It’s not just your garden. Colors seem to fade from everything around us – our interiors, our streets, even our children’s toys. But why do we actually think beige is better?
It started, like any great revolution, on Instagram. Someone shared a video of her trip to the Cinque Terre, the famous World Heritage site along the Italian coast. “The colors aren’t quite as bright as advertised, and it’s ridiculously busy here.” One more pass and we end up in Mexico, where the holiday maker is not allowed to wear sunscreen so that the protected reef does not increase the bleaching. Behind my screen and behind the fence, the neighbor is standing with his hands on his hips blues Gazing. “I know he doesn’t let me spray, but that’s still very sad.”
The world is getting duller, not just because time, tides, and climate are resisting the pigment. Colorless has become a conscious choice, that proves study By data scientist Cath Solomon. I searched the archives of many British science museums, examining more than 7,000 objects every day, such as a clock, typewriter, scale and telephone, to see how their color and shape had changed over the past two hundred years. She poured her findings into an infographic that is now eagerly shared online.
On the left, where the old things are summed up, it is noticeable how the earthy tones of the leather, wood and metal used predominate, developing in the middle to colored plastic and later extinguishing and becoming increasingly gray, over which emblems scream. “Over the years, our instruments have become more gray and more rectangular,” was the dry conclusion of the Science Museum collection.
Sheehan Quirk, who runs the popular Twitter account The Cultural Tutor, took a closer look at Solomon’s work and showed, in a viral thread, infographics of how our cars, carpets, clothes, paints and walls are painted. Even from McDonald’s over the years it has evolved into a palette of gray, beige and green.
On Tiktok, American librarian Hayley DeRochi, under the pseudonym @sadbeige, battles faded children’s clothes and things she encounters online. Shows kids party movies with beige bouncy castles, beige flag garlands and beige birthday crowns.

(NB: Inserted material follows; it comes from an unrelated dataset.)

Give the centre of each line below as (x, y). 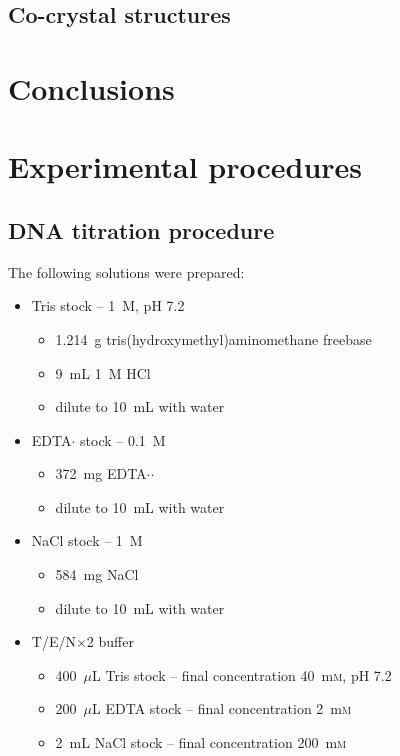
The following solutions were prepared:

Part of the reason beige is so ubiquitous is that it fits seamlessly with the minimalist Japandi (Japan and Scandinavia) trend that has dominated our interiors and wardrobes. But our fascination with dullness is more than just a trend, emphasizes furniture designer, interior designer and teacher at the University of Antwerp Axelle Vertommen. “In principle, color began to rise again in interior design, but it is true that during the twentieth and twenty-first centuries less and less colors were used. I saw it, for example, at the Milan Furniture Fair – different brands presented colorful items, But each swatch was in white or beige.”

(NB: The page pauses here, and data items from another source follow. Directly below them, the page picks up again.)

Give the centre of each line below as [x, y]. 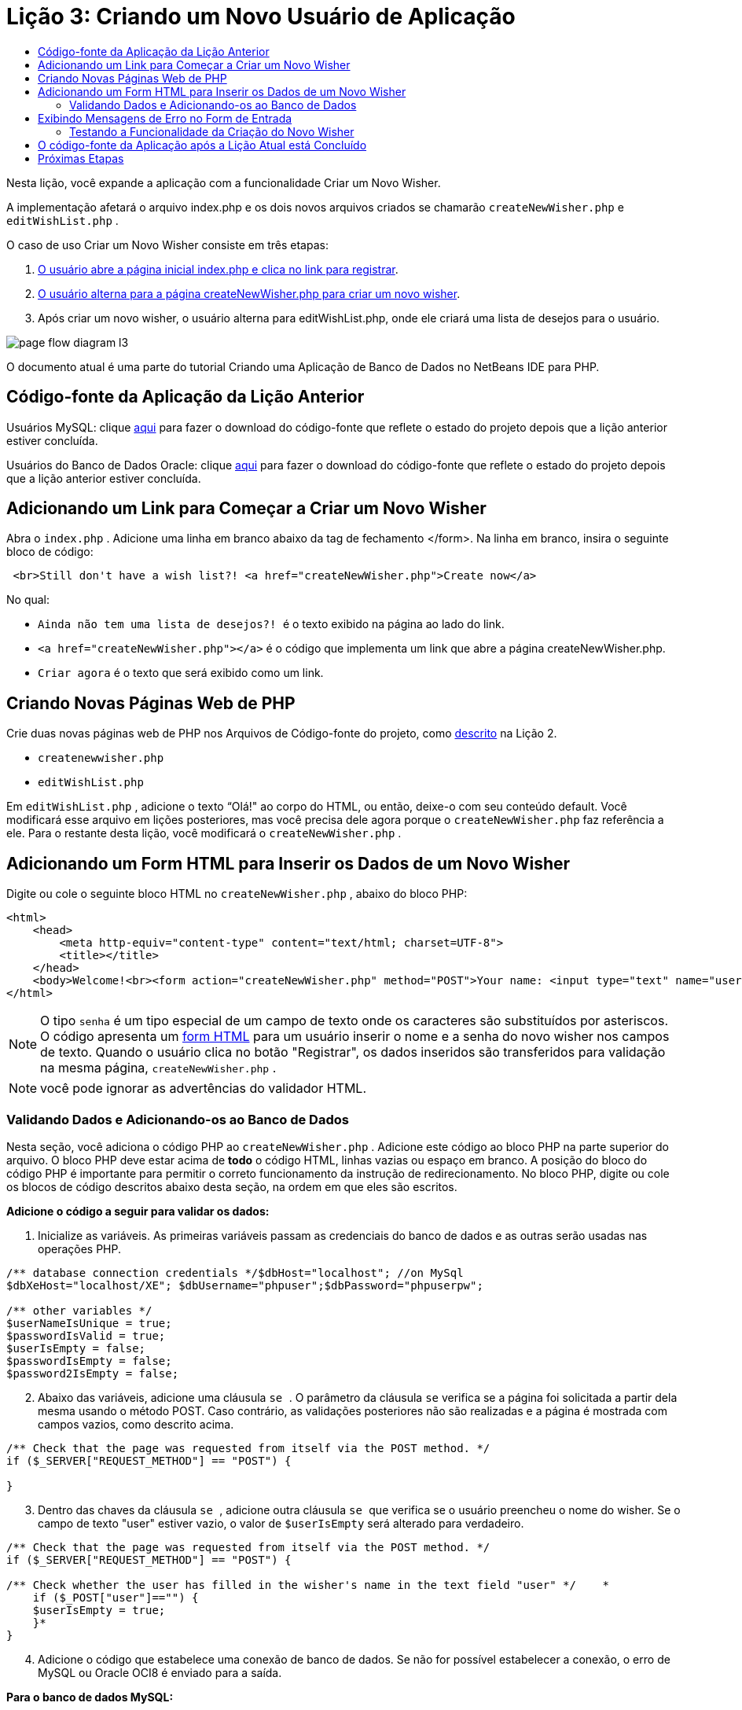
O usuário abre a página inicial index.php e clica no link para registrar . [218, 269]
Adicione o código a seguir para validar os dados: [138, 1211]
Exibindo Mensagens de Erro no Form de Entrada [165, 118]
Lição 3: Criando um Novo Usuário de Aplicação [261, 17]
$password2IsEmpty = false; [93, 1373]
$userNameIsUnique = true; [89, 1323]
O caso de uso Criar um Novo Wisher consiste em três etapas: [167, 245]
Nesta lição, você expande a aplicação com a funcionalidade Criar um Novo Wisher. [224, 182]

An important reason, says Vertommen, is black and white photography, which defines our image, for example, of modern architecture. While these buildings often have colorful accents such as a pillar or under a canopy they are lost in the limited pixels of the visual culture of the time. As a result, we often associate the great masters of architecture with whitewashed buildings, and thus streamlined paintings, with superior aesthetics. This misconception actually dates back to antiquity, as art historian Jacqueline Lichtenstein writes in her book color eloquence (1993). For example, the Greeks, as masters of good taste, are always identified with white marble, while historians and modern technologies have shown that those statues, and even the Parthenon, at that time were most likely covered with bright pigments, shades fading with oxidation and dust. Thus, Renaissance artists, drawing on these ancient images, spread the idea that artistic development equates to line, not color, and that high-quality art does not need color as a distraction. Scottish artist and color analyst David Batchelor calls this phenomenon “chromophobia.” “The West associates color with difference, excess, with other cultures, femininity, vulgarity and absurdity,” he wrote in his book of the same name.

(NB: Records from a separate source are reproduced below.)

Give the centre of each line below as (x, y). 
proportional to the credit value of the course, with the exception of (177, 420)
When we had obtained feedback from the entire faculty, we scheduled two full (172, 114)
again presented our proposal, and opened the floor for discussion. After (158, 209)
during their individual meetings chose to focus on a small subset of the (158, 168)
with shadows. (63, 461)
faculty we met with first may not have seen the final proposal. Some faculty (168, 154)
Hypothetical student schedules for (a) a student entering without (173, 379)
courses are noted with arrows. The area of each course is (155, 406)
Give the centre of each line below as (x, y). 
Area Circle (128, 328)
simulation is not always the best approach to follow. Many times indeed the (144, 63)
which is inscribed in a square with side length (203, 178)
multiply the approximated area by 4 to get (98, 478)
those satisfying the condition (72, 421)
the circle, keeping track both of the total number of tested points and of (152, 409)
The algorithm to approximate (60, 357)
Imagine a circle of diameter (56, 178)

Color above all full bowl Personal. Not neutral. For this reason, real estate agents often advise people not to use bright colors in their interiors, so that potential buyers are not put off by their inability to visualize themselves in this home. Therefore, the difficult choice of color contrasts with the dull narrow security of broken white that “beautiful and easy” can be combined with everything.
“People often love the color, but don’t dare choose it because they are afraid the color is too dominant,” Vertumin says. “While there are also many soothing colors. Just look at nature, flowers, pottery, or oxidized copper. The colors shouldn’t scream, though I let them. Also, is there anything more difficult than an all-white space?”